The `examples` module provides several pre-built FSTs for testing:

In [None]:
from transduction import examples

# An FST with interesting decomposition behavior
fst = examples.small()
fst

In [None]:
# Its relation (all source/target pairs up to length 4)
display_table(
    [[repr(s), repr(t)] for s, t in sorted(fst.relation(4))],
    headings=['Source', 'Target'],
)

## 2. Decomposition: Quotient and Remainder

Given a target prefix **y**, the *precover decomposition* splits the set of
source strings that produce output beginning with **y** into:

- **Quotient** Q(y): sources that produced **y** and can still continue.
- **Remainder** R(y): sources that produced **y** and have terminated.

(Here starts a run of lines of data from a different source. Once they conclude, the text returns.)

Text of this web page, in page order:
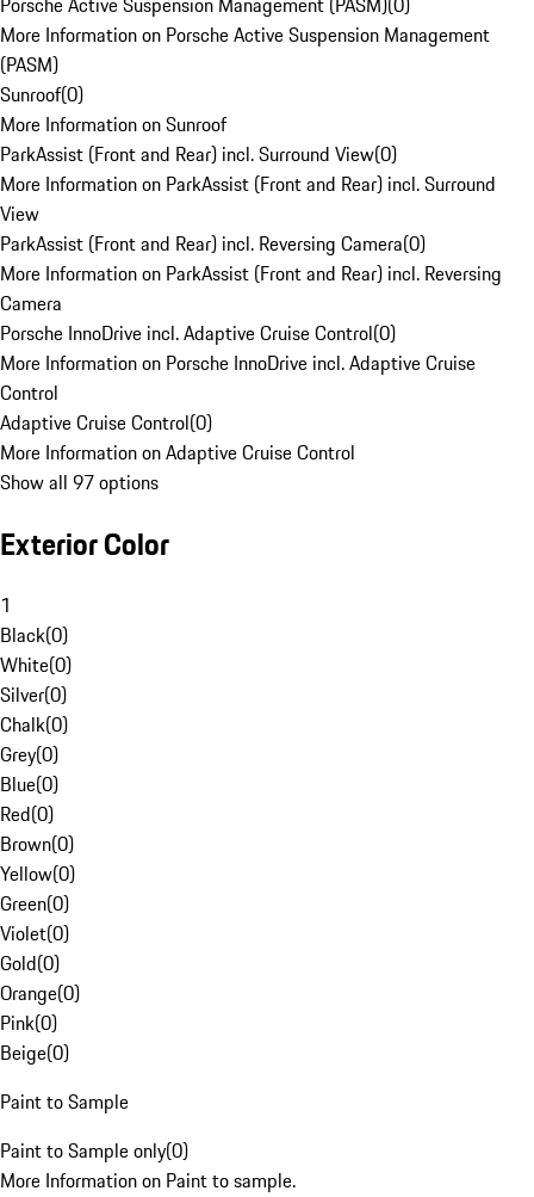
More Information on Porsche Active Suspension Management
(PASM)
Sunroof(0)
More Information on Sunroof
ParkAssist (Front and Rear) incl. Surround View(0)
More Information on ParkAssist (Front and Rear) incl. Surround
View
ParkAssist (Front and Rear) incl. Reversing Camera(0)
More Information on ParkAssist (Front and Rear) incl. Reversing
Camera
Porsche InnoDrive incl. Adaptive Cruise Control(0)
More Information on Porsche InnoDrive incl. Adaptive Cruise
Control
Adaptive Cruise Control(0)
More Information on Adaptive Cruise Control
Show all 97 options
Exterior Color
1
Black(0)
White(0)
Silver(0)
Chalk(0)
Grey(0)
Blue(0)
Red(0)
Brown(0)
Yellow(0)
Green(0)
Violet(0)
Gold(0)
Orange(0)
Pink(0)
Beige(0)
Paint to Sample
Paint to Sample only(0)
More Information on Paint to sample.
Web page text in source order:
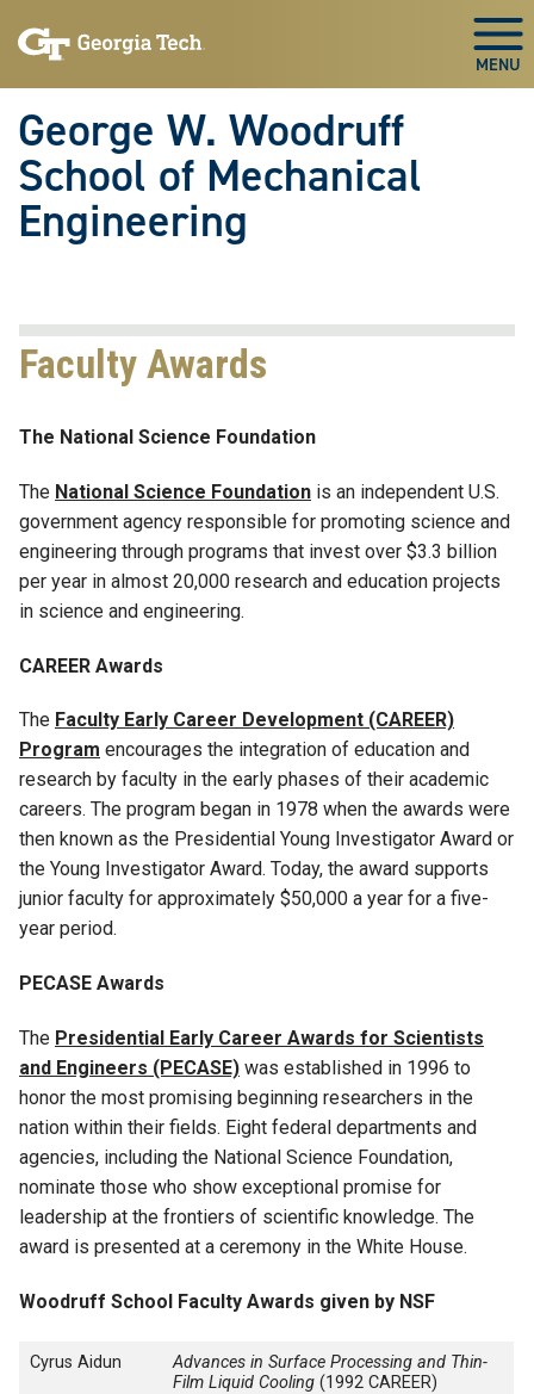
to
to
George W. Woodruff
School of Mechanical
Engineering
Faculty Awards
The National Science Foundation
The National Science Foundation is an independent U.S.
government agency responsible for promoting science and
engineering through programs that invest over $3.3 billion
per year in almost 20,000 research and education projects
in science and engineering.
CAREER Awards
The Faculty Early Career Development (CAREER)
Program encourages the integration of education and
research by faculty in the early phases of their academic
careers. The program began in 1978 when the awards were
then known as the Presidential Young Investigator Award or
the Young Investigator Award. Today, the award supports
junior faculty for approximately $50,000 a year for a five-
year period.
PECASE Awards
The Presidential Early Career Awards for Scientists
and Engineers (PECASE) was established in 1996 to
honor the most promising beginning researchers in the
nation within their fields. Eight federal departments and
agencies, including the National Science Foundation,
nominate those who show exceptional promise for
leadership at the frontiers of scientific knowledge. The
award is presented at a ceremony in the White House.
Woodruff School Faculty Awards given by NSF
Cyrus Aidun
Advances in Surface Processing and Thin-
Film Liquid Cooling (1992 CAREER)

The Q and R are represented as **FSAs** (finite-state acceptors).  Let's
visualize them:

In [None]:
from transduction.rust_bridge import RustDecomp
from IPython.display import display, HTML

result = RustDecomp(fst, 'x')

display(HTML('<h4>Quotient Q("x") — sources that can still continue:</h4>'))
display(result.quotient)

display(HTML('<h4>Remainder R("x") — sources that have terminated:</h4>'))
display(result.remainder)

The `>>` operator extends the target prefix **incrementally**, reusing
computation from the previous step:

In [None]:
from transduction.rust_bridge import RustDirtyState

state = RustDirtyState(fst)
state = state >> 'x'

display(HTML('<h4>After target "x" — Quotient:</h4>'))
display(state.quotient)
display(HTML('<h4>After target "x" — Remainder:</h4>'))
display(state.remainder)

In [None]:
state2 = state >> 'a'

display(HTML('<h4>After target "xa" — Quotient:</h4>'))
display(state2.quotient)
display(HTML('<h4>After target "xa" — Remainder:</h4>'))
display(state2.remainder)  # empty — no source string terminates here

## 3. TransducedLM

The `TransducedLM` computes the **pushforward** of an inner language model
through an FST.  It maintains a beam of K particles (source-prefix
hypotheses) and uses the decomposition to score each next target symbol.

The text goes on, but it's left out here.